Roberto Zunino zunino at di.unipi.it
Sat Feb 23 11:45:19 EST 2008


Harri Kiiskinen wrote:
> fmap (^4) [1,2,3] >>= \i -> shows i " "
> let i = fmap (^4) [1,2,3] in shows i " "
>
> Probably very simple, but there must be a delicate difference between
> these two expressions. I just don't get it.

First, let's simplify these expressions using the following equation:

    fmap (^4) [1,2,3] == [1,16,81]

So, we have

x1 = [1,16,81] >>= \i -> shows i " "
x2 = let i = [1,16,81] in shows i " "

Let's examine the x2 first. We can substitute i, and obtain

    shows [1,16,81] " "

note that the whole list is passed to shows. shows then "prints" it to a 
string, using the notation for lists, and adds a trailing space. Note 
that shows is called here with type:

   shows :: [Integer] -> String -> String

Now, we consider x1. Here >>= is invoked for the list monad,
which extracts each member 1,16,81 from the
list and applies shows to them separately, and concatenates all the 
results. In other words, we can rewrite x1 as:

   shows 1 " " ++ shows 16 " " ++ shows 81 " "

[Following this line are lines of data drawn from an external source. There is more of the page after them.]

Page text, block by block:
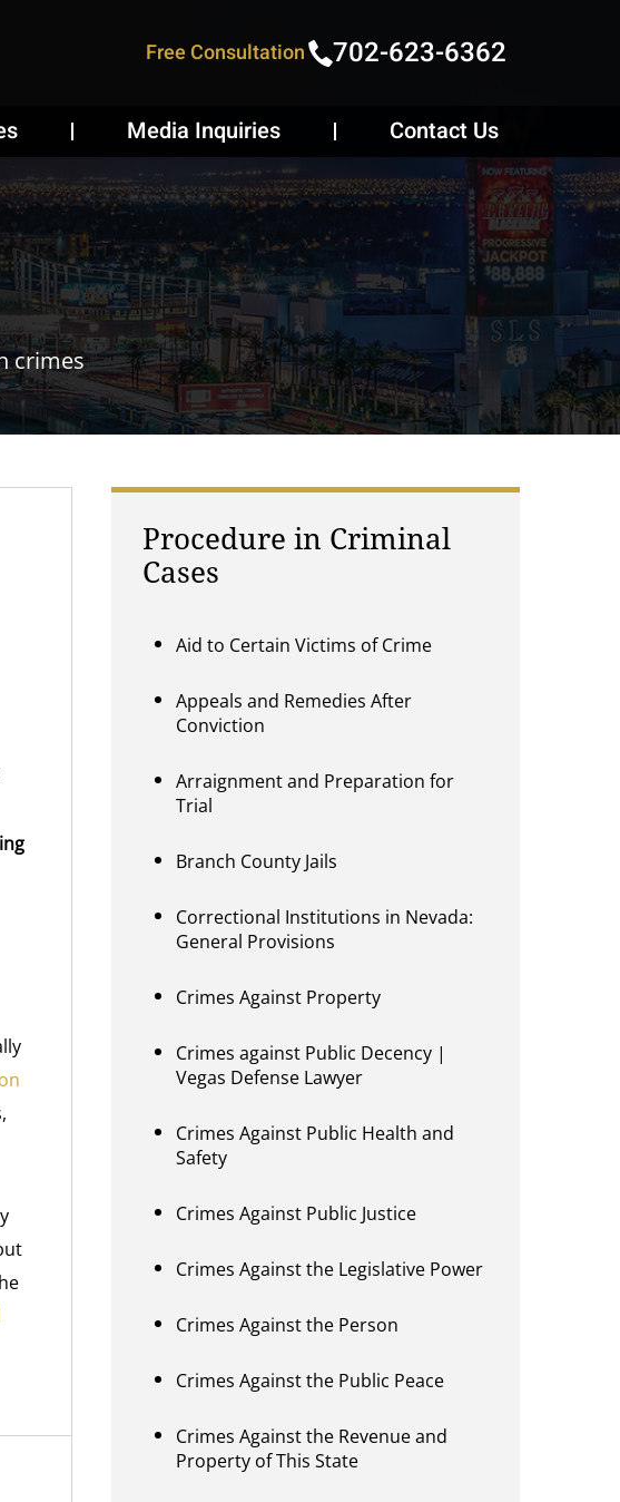
Free Consultation 702-623-6362
Media Inquiries Contact Us
crimes
Procedure in Criminal
Cases
Aid to Certain Victims of Crime
Appeals and Remedies After
Conviction
Arraignment and Preparation for
Trial
Branch County Jails
Correctional Institutions in Nevada:
General Provisions
Crimes Against Property
Crimes against Public Decency |
Vegas Defense Lawyer
Crimes Against Public Health and
Safety
Crimes Against Public Justice
Crimes Against the Legislative Power
Crimes Against the Person
Crimes Against the Public Peace
Crimes Against the Revenue and
Property of This State
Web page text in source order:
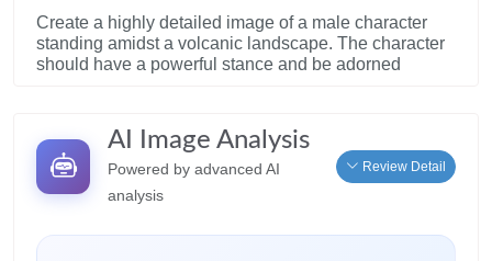
Create a highly detailed image of a male character
standing amidst a volcanic landscape. The character
should have a powerful stance and be adorned
AI Image Analysis
Powered by advanced AI
analysis
Review Detail

Note that here we pass single elements to shows, and not the whole list. 
Indeed, here we are calling shows at a different type:

   shows :: Integer -> String -> String

But this is fine, since shows knows how to print Integers as well as 
lists of them.

Concluding: the monadic bind operator >>= is not function application.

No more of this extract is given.